[DATA LISTING]

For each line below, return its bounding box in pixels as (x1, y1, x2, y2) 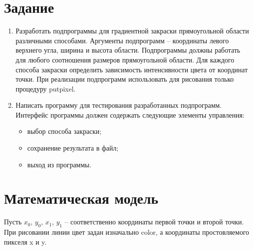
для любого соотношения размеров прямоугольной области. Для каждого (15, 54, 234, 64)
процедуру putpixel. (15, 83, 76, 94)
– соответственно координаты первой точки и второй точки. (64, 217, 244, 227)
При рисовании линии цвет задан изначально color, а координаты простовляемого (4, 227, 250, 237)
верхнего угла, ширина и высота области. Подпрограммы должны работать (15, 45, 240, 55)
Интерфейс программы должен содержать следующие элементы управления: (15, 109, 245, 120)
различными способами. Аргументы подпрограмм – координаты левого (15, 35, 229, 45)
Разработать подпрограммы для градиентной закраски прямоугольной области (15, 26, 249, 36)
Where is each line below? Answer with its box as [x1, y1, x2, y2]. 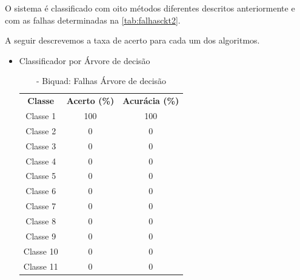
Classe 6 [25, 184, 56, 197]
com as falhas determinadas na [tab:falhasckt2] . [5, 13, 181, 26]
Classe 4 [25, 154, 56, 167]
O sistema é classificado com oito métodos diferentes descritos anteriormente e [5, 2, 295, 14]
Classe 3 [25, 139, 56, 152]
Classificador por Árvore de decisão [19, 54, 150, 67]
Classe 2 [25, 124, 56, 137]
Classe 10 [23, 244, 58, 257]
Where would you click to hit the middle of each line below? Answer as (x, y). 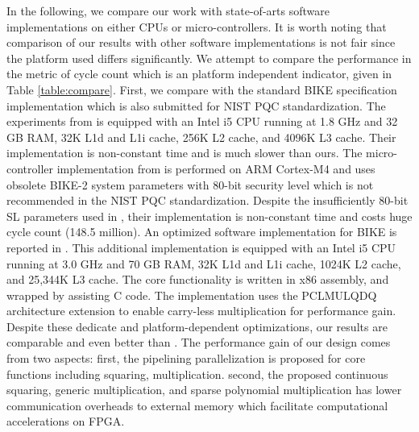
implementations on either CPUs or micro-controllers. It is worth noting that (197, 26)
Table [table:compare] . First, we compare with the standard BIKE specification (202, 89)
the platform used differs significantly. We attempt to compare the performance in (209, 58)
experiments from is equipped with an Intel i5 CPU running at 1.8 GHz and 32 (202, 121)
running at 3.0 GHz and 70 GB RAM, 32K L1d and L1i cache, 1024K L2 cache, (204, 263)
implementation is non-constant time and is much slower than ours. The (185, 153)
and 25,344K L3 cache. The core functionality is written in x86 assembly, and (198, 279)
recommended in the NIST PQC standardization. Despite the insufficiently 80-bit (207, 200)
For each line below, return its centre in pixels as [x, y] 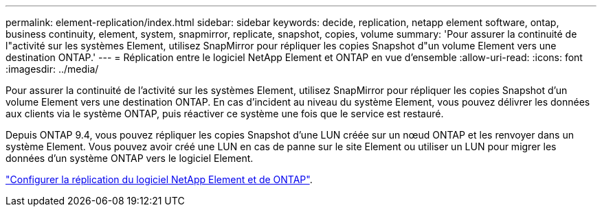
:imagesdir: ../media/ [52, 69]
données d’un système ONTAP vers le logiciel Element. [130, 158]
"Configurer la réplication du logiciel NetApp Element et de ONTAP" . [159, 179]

[/DATA LISTING]
[DATA LISTING]

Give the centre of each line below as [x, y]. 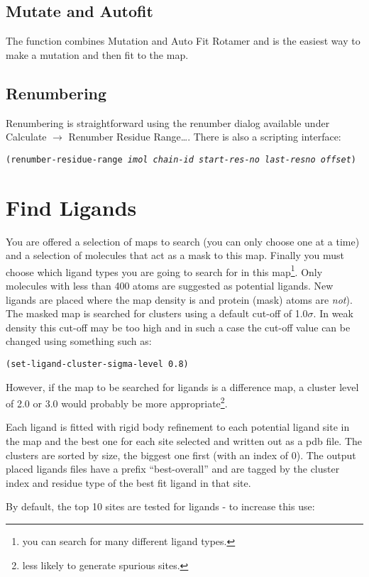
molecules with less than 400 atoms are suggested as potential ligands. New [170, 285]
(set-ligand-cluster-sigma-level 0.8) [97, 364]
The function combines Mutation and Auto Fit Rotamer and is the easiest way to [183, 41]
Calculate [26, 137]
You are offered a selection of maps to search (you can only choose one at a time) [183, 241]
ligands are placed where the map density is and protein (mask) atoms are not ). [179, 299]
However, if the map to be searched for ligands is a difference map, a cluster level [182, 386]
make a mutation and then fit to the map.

[/DATA LISTING]

> **TASK REQUIREMENTS**:
Reproduce exactly the lines above that run from the one with "implementation is non-constant" to the one with "données d’un système", both included, leaving pictures out.

> **ANSWER BOX**:
implementation is non-constant time and is much slower than ours. The (185, 153)
and 25,344K L3 cache. The core functionality is written in x86 assembly, and (198, 279)
recommended in the NIST PQC standardization. Despite the insufficiently 80-bit (207, 200)
For each line below, return its centre in pixels as [x, y] 
:imagesdir: ../media/ [52, 69]
données d’un système ONTAP vers le logiciel Element. [130, 158]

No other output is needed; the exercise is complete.